The Galwan Valley conflict was a brutal battle between Chinese and Indian forces in June 2020. Fought with sticks and stones, it resulted in dozens of casualties on both sides.

The allegations came amidst the release of a report on the Chinese Communist Party’s (CCP’s) NeuroStrike Program, by U.S. researchers Drs. Ryan Clarke and Sean Lin and L.J. Eads.

Dr. Clarke is a a senior fellow at the East Asian Institute of the National University of Singapore; Dr. Lin is a former U.S. Army microbiologist now with Feitan College. A former Air Force intelligence officer, Mr. Eads currently specializes in AI for the U.S. intelligence community.

Titled “Enumerating, Targeting and Collapsing the Chinese Communist Party’s NeuroStrike Program” the report alleged that the Chinese program can disable the cognitive capabilities of targets and control their brains.

“There was a sharp statistical increase in Chinese military activity in the South China Sea, East China Sea, Taiwan Straits, and along the Sino-Indian border during the most acute phases of the COVID-19 outbreak in 2020 and 2021,” the report noted, suggesting that China used COVID-19 as a strategic opportunity.

China’s cognitive warfare is often discounted as mere military strategy, yet in reality it is actively being used to further China’s aim of world domination, Col.
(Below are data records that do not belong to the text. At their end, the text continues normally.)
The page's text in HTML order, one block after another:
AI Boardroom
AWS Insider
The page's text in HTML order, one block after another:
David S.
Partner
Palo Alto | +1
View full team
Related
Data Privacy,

Bhat warned.

A man walks past a poster with portraits of Indian soldiers killed during the June, 2020 Galwan Valley conflict, in New Delhi, on August 31, 2020. (Jewel Samad/ AFP via Getty Images)
A man walks past a poster with portraits of Indian soldiers killed during the June, 2020 Galwan Valley conflict, in New Delhi, on August 31, 2020. (Jewel Samad/ AFP via Getty Images)

Lies and Mind Games

The authors of the recent report described NeuroStrike as the “engineered targeting of warfighter and civilian brains using distinct non-kinetic technology to impair cognition, reduce situational awareness, inflict long-term neurological degradation and fog normal cognitive functions.”
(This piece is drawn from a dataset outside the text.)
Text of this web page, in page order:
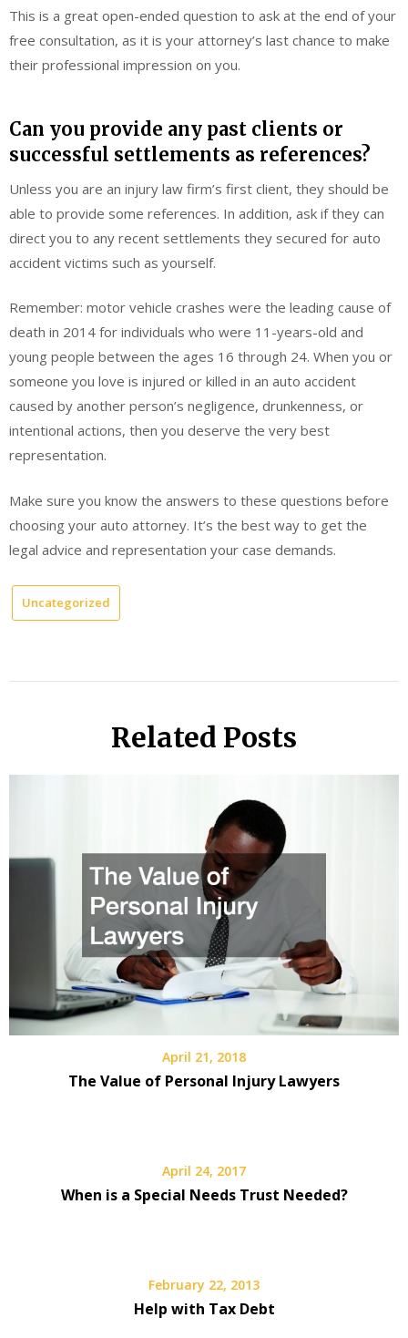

In general, non-kinetic warfare is warfare conducted by other means than direct, conventional military action.
That can mean tactics such as information warfare, cyber warfare or psychological operations. However, the report also sounds the alarm about tactics like electromagnetic offensives that use technology to directly target the human brain.
The report says the CCP has established itself as a world leader in the development of weaponry platforms that “directly attack, or even control, mammalian brains (including humans) with microwave/directed energy weapons via standalone platforms (i.e., handheld gun) or the broader electromagnetic spectrum.”
However, neuroscience is a wide, ever-evolving subject, and the researchers said that Chinese warfare has gone far beyond the use of classical microwave weapons. One aspect of Chinese cognitive warfare operations includes using human-computer interfaces to control entire populations, as well as employing a range of weapons designed to cause cognitive damage.

Three Warfares

The report’s authors detailed the “Three Warfares” strategic concept, first articulated in 2014 by China’s National Defense University.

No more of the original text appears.